Leh Meriwether: Well, here's the other thing. Most of the time, on that example, let's say there's jewelry, all right? And a hundred thousand dollars of jewelry. They say, "We never had a hundred thousand dollars in jewelry. We only had $20,000 in jewelry." Really? Well, then why did you have an insurance policy for $100,000 in jewelry? Because they want to make sure they're covered in case someone breaks in the house and steals the jewelry. There are often things that people don't even think about, like an insurance policy to cover those things, that will call you out.

Todd Orston: That's a great point that we make throughout the show, which is sometimes the way to prove the point isn't the direct route. In other words, spending or income. If you make cash under the table and you're like, "Look, I've been doing this for years.
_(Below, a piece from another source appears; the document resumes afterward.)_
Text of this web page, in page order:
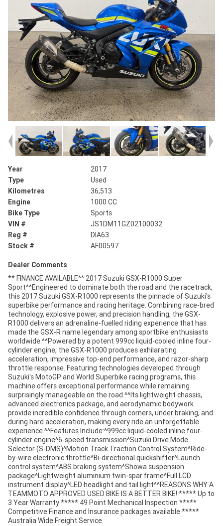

I'm just going to say I don't do it. I don't make it. I don't make it anymore." Well, sometimes proving your income isn't just by looking at the bank accounts to see cash flowing through the account. We can look at the spending. We can look at spending habits.

If you are spending the equivalent of a 60,000, 70,000-dollar income, and you've been doing that for years, and you're trying to prove to the court that you only make 30 to 40,000 dollars, well, the court's going to say, "Well, that's amazing because you are stretching those dollars like nobody's business. How do you do that?" So sometimes there are ways... Again, this goes back to the tricks and things that we've seen and experienced.

Sometimes we can prove things the indirect way. Again, hiding assets becomes very, very difficult, especially with bank accounts where everything's traceable. You have records that show money in, money out, and it becomes really hard to get around that.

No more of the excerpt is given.